Second is the USB Supplement, which is located on the Windows 95 OSR 2.1 CD. OSR 2.1 is the earliest version of Windows 95 which supports USB officially. I am not sure if OSR 2.5 installs the USB Supplement automatically. Considering the somewhat limited support for USB devices in Windows 95, I see little reason to install it.

Third is Internet Explorer 4.0, which can be downloaded from OldApps.com. IE4.0 also comes with Windows 95 OSR 2.5 and adds the additional features even with a standalone install on OSR 2.1. These features seriously impact the performance of the Windows Explorer shell and are generally not considered a desirable addition.

Why install Daemon Tools at all on a Windows 9x machine? As a CD emulator it works very well on Windows 98SE. No stress is added to the CD drive, loading times are decreased and you can even enjoy CD audio if your game and image supports it. If you store your CD Images on a network drive, you can enjoy access to nearly unlimited storage for these images instead of the 128GB max safely allowed by Windows 98SE. While you still need to use a physical CD in real mode DOS, many DOS CD games are Windows 9x tolerant.

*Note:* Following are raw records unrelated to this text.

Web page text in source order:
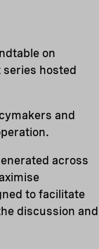
on
hosted
and
across
to facilitate
discussion and
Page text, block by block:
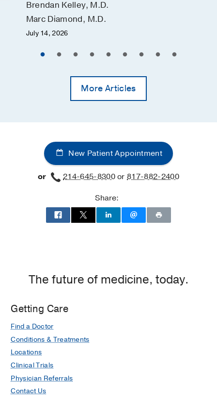
Brendan Kelley, M.D.
Marc Diamond, M.D.
July 14, 2026
More Articles
New Patient Appointment
or 214-645-8300or817-882-2400
Share:
The future of medicine, today.
Getting Care
Find a Doctor
Conditions & Treatments
Locations
Clinical Trials
Physician Referrals
Contact Us
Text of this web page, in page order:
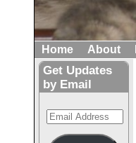
Home About
Get Updates
by Email
Email
Address
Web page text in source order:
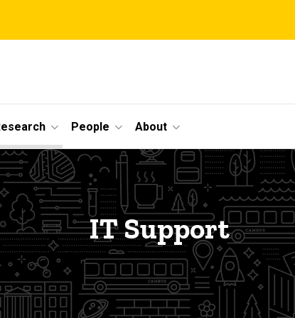
People About
IT Support
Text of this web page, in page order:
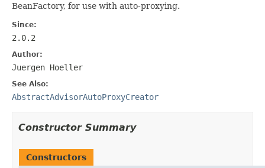
BeanFactory, for use with auto-proxying.
Since:
2.0.2
Author:
Juergen Hoeller
See Also:
AbstractAdvisorAutoProxyCreator
Constructor Summary
Constructors
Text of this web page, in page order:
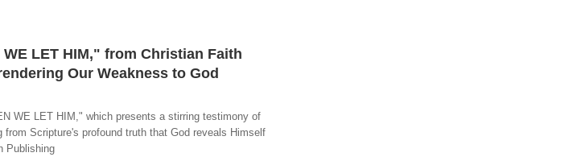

After installing all the above, at this point, Windows 95 is so close to Windows 98 that you may want to just install Windows 98SE. I did all this and I did not enjoy the new Windows Explorer shell. Plus, CDs loaded with Daemon Tools crashed hard. I uninstalled DT and the rest of these updates. Even after removing IE 4.0 it left remnants of itself in my Program Files, Windows and who knows where else. Anyone else have a more positive experience or a CD emulator that works but does not require things like an IE update?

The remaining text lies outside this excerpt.